Speaking to analysts on a conference call, ACE Ltd. CEO Evan Greenberg said September was the best month for pricing this year.
But some companies continue to write irresponsibly, he noted: “They don’t know any better. I’m convinced many of them don’t know the difference between what’s an adequate or inadequate price.”
Greenberg said the best companies “are endeavoring to do what we do and show discipline. And they are trying to press the market to recognize a price that reflects the risk.”
Thomas F. Motamed, CNA Financial Corp.’s chairman and CEO, said during his company’s third-quarter conference call, “We see rates continuing to get stronger in commercial,” noting a progressive increase in rates of 1.2 percent in the first quarter, 1.8 percent in the second quarter and 2.4 percent during the third quarter.

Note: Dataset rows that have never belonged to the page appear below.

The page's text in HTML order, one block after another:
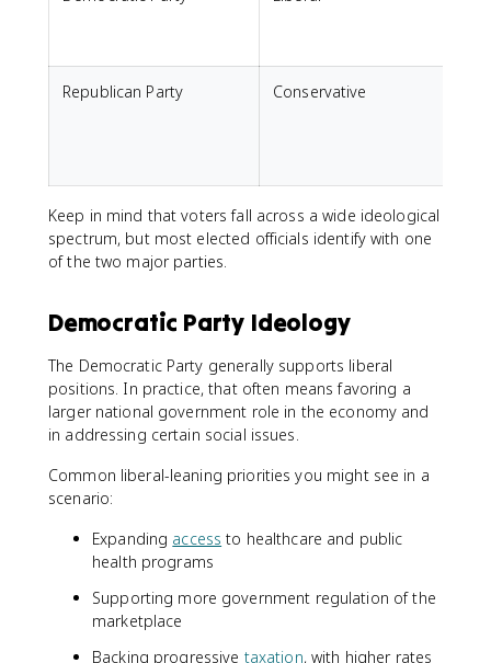
Republican Party Conservative
Keep in mind that voters fall across a wide ideological
spectrum, but most elected officials identify with one
of the two major parties.
Democratic Party Ideology
The Democratic Party generally supports liberal
positions. In practice, that often means favoring a
larger national government role in the economy and
in addressing certain social issues.
Common liberal-leaning priorities you might see in a
scenario:
Expanding access to healthcare and public
health programs
Supporting more government regulation of the
marketplace
Backing progressive taxation, with higher rates
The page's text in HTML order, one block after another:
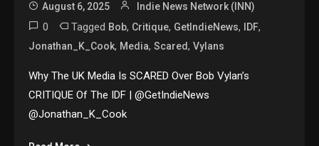
August 6, 2025 Indie News Network (INN)
0 Tagged Bob, Critique, GetIndieNews, IDF,
Jonathan_K_Cook, Media,Scared,Vylans
Why The UK Media Is SCARED Over Bob Vylan’s
CRITIQUE Of The IDF | @GetIndieNews
@Jonathan_K_Cook
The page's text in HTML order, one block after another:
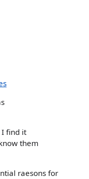
I find it
them
raesons for
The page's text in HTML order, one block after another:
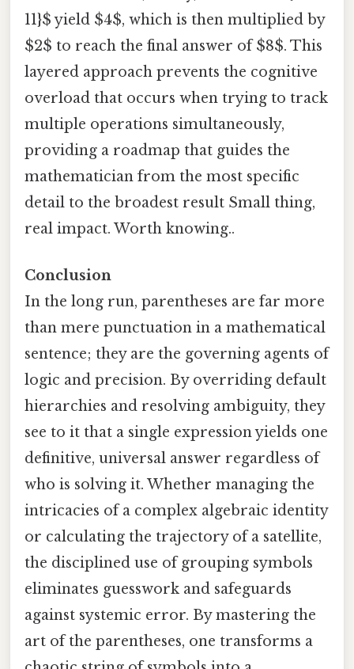
11}$ yield $4$, which is then multiplied by
$2$ to reach the final answer of $8$. This
layered approach prevents the cognitive
overload that occurs when trying to track
multiple operations simultaneously,
providing a roadmap that guides the
mathematician from the most specific
detail to the broadest result Small thing,
real impact. Worth knowing..
Conclusion
In the long run, parentheses are far more
than mere punctuation in a mathematical
sentence; they are the governing agents of
logic and precision. By overriding default
hierarchies and resolving ambiguity, they
see to it that a single expression yields one
definitive, universal answer regardless of
who is solving it. Whether managing the
intricacies of a complex algebraic identity
or calculating the trajectory of a satellite,
the disciplined use of grouping symbols
eliminates guesswork and safeguards
against systemic error. By mastering the
art of the parentheses, one transforms a
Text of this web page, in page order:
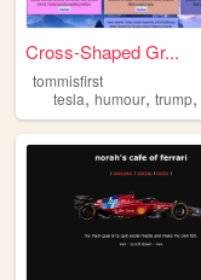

“The visibility of a cycle change is even more evident,” says W.R. Berkley CEO William R. Berkley, noting that prices during the quarter were up 3 percent from a year ago.
But Hartwig points out that many of the factors that need to be in place for a property and casualty market turn aren’t currently there—at least not enough to cause the type of sharp turn toward a robust hard market.
He says four criteria must be met for a market turn: sustained underwriting losses, material decline in surplus and capacity, a tightening reinsurance market and renewing underwriting and pricing discipline.
In past market-hardening periods, all lines of insurance were doing poorly and each contributed to rapid rises. That is not the case this time, he says.
“For instance, private-passenger auto is not doing poorly, and that is one-third of all premiums written,” says Hartwig. “All lines are not contributing to an overall market turn. The overall magnitude of any turn won’t be as strong as in the past.”
Meanwhile, an “Industry Update” by analyst firm Keefe, Bruyette & Woods (KBW) suggests that while P&C insurers are “excitedly discussing” the prospect of 2012 rate increases and improving loss ratios, the net impact of such a development will likely be challenged by a sluggish investment environment.
“In a scenario where loss ratios improve modestly while investment yields decline, the net impact for most appears to be close to a wash,” the firm said.
Making matters worse for insurers, KBW added that lower reinvestment rates “appear to be more of a certainty than improving loss ratios.”